Access Type

Open Access Dissertation

Date of Award

January 2017

Degree Type


Degree Name



Electrical and Computer Engineering

First Advisor

Song Jiang

Second Advisor

Shiyong Lu


Data-centric workflows naturally process and analyze a huge volume of datasets. In this new era of Big Data there is a growing need to enable data-centric workflows to perform computations at a scale far exceeding a single workstation's capabilities. Therefore, this type of applications can benefit from distributed high performance computing (HPC) infrastructures like cluster, grid or cloud computing.

Although data-centric workflows have been applied extensively to structure complex scientific data analysis processes, they fail to address the big data challenges as well as leverage the capability of dynamic resource provisioning in the Cloud. The concept of “big data workflows” is proposed by our research group as the next generation of data-centric workflow technologies to address the limitations of exist-ing workflows technologies in addressing big data challenges.

Executing big data workflows in the Cloud is a challenging problem as work-flow tasks and data are required to be partitioned, distributed and assigned to the cloud execution sites (multiple virtual machines). In running such big data work-flows in the cloud distributed across several physical locations, the workflow execution time and the cloud resource utilization efficiency highly depends on the initial placement and distribution of the workflow tasks and datasets across the multiple virtual machines in the Cloud. Several workflow management systems have been developed for scientists to facilitate the use of workflows; however, data and work-flow task placement issue has not been sufficiently addressed yet.

In this dissertation, I propose BDAP strategy (Big Data Placement strategy) for data placement and TPS (Task Placement Strategy) for task placement, which improve workflow performance by minimizing data movement across multiple virtual machines in the Cloud during the workflow execution. In addition, I propose CATS (Cultural Algorithm Task Scheduling) for workflow scheduling, which improve workflow performance by minimizing workflow execution cost.
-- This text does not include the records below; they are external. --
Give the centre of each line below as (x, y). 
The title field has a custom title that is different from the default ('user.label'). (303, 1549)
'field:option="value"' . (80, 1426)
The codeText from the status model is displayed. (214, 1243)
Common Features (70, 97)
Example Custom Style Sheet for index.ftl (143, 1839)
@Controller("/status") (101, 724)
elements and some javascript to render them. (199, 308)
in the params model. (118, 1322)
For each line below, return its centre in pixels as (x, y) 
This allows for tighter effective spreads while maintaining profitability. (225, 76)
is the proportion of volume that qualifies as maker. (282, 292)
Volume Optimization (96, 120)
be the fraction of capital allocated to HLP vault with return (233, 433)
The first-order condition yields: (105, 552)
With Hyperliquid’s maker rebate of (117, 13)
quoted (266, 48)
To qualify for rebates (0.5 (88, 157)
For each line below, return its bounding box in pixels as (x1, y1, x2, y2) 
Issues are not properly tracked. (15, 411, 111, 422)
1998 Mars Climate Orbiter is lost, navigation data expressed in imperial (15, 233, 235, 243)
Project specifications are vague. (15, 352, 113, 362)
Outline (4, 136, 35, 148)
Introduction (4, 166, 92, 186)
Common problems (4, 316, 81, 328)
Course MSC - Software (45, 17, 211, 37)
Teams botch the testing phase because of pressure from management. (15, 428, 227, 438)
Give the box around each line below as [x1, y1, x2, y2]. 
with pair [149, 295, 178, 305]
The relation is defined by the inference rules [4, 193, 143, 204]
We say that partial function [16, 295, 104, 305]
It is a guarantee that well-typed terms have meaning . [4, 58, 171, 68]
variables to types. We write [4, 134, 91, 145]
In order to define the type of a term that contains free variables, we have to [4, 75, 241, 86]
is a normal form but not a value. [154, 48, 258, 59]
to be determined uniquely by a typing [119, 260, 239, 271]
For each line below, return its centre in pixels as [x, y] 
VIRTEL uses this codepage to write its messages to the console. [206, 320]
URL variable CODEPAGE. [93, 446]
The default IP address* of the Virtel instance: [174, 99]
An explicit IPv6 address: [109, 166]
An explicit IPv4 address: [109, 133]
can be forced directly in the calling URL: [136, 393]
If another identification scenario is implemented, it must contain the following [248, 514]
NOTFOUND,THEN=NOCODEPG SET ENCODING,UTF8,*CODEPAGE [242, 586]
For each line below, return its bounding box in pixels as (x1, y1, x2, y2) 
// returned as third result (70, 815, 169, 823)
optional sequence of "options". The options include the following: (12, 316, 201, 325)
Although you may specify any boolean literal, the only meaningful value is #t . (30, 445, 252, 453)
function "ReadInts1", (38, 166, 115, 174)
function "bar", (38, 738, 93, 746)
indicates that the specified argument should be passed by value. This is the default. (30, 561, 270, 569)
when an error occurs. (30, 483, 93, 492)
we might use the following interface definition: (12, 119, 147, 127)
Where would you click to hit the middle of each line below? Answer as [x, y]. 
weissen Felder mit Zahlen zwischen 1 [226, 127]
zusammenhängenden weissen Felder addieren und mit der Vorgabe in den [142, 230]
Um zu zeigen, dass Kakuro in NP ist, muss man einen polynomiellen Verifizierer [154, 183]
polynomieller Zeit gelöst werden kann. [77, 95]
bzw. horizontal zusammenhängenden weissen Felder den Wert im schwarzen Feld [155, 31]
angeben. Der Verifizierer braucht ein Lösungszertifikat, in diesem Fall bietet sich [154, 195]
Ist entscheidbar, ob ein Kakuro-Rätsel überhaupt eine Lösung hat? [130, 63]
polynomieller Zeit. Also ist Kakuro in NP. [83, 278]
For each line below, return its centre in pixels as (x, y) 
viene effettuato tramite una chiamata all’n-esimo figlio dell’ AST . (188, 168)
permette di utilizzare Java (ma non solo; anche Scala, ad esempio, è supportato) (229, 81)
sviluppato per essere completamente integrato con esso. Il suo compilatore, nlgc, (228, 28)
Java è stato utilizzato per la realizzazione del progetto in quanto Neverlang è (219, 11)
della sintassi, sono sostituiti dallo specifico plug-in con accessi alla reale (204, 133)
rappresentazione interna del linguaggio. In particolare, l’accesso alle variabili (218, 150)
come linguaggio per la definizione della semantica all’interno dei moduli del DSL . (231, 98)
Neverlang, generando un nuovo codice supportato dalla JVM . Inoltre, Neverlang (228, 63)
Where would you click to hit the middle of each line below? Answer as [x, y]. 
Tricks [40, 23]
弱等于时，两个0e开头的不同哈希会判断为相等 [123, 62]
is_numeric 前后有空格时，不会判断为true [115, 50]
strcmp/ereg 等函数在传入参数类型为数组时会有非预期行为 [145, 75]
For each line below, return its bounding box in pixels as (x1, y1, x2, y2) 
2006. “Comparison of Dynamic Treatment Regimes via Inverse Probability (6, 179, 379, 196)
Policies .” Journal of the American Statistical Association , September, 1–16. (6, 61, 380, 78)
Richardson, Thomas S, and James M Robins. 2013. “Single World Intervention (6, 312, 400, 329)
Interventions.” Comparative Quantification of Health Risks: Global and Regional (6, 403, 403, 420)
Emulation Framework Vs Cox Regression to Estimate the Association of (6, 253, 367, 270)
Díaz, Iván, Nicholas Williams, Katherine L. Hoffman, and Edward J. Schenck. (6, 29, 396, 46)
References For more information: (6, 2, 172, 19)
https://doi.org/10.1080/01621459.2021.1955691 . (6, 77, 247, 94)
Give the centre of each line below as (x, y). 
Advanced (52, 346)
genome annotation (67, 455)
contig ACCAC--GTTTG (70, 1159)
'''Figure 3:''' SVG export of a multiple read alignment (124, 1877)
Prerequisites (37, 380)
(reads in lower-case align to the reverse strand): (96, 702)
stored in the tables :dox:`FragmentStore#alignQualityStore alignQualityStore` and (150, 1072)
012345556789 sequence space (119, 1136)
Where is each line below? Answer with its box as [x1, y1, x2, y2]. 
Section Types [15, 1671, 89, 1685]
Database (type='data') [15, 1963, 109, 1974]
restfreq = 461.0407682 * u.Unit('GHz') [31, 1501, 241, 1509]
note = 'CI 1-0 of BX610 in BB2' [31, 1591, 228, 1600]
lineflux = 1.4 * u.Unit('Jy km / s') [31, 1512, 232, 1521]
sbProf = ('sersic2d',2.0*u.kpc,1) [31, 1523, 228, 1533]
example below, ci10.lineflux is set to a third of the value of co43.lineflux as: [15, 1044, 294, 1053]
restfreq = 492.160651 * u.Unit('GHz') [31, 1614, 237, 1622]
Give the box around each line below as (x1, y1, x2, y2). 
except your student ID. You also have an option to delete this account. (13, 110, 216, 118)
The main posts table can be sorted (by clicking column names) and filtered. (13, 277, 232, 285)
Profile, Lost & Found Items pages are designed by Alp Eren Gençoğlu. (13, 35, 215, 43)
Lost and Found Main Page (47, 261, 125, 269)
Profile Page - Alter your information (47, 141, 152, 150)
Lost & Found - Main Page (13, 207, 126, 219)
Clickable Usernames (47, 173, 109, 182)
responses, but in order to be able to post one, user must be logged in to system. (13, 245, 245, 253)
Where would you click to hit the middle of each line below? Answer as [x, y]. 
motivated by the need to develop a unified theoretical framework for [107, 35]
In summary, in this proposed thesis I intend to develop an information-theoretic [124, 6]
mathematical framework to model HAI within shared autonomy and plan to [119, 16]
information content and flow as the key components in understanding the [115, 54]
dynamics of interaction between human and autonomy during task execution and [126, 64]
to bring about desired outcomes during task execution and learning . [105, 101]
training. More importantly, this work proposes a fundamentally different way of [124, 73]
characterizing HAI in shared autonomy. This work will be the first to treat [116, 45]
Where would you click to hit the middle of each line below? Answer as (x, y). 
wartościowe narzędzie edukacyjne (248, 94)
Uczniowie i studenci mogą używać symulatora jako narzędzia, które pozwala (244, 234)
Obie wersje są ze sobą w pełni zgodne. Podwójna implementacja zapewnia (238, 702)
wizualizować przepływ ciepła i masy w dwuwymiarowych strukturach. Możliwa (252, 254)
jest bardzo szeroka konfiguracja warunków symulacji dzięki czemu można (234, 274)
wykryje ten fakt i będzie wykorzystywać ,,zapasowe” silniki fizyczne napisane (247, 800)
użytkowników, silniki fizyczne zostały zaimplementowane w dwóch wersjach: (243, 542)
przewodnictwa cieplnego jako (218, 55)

In this dissertation, I 1) formalize data and task placement problems in workflows, 2) propose a data placement algorithm that considers both initial input dataset and intermediate datasets obtained during workflow run, 3) propose a task placement algorithm that considers placement of workflow tasks before workflow run, 4) propose a workflow scheduling strategy to minimize the workflow execution cost once the deadline is provided by user and 5)perform extensive experiments in the distributed environment to validate that our proposed strategies provide an effective data and task placement solution to distribute and place big datasets and tasks into the appropriate virtual machines in the Cloud within reasonable time.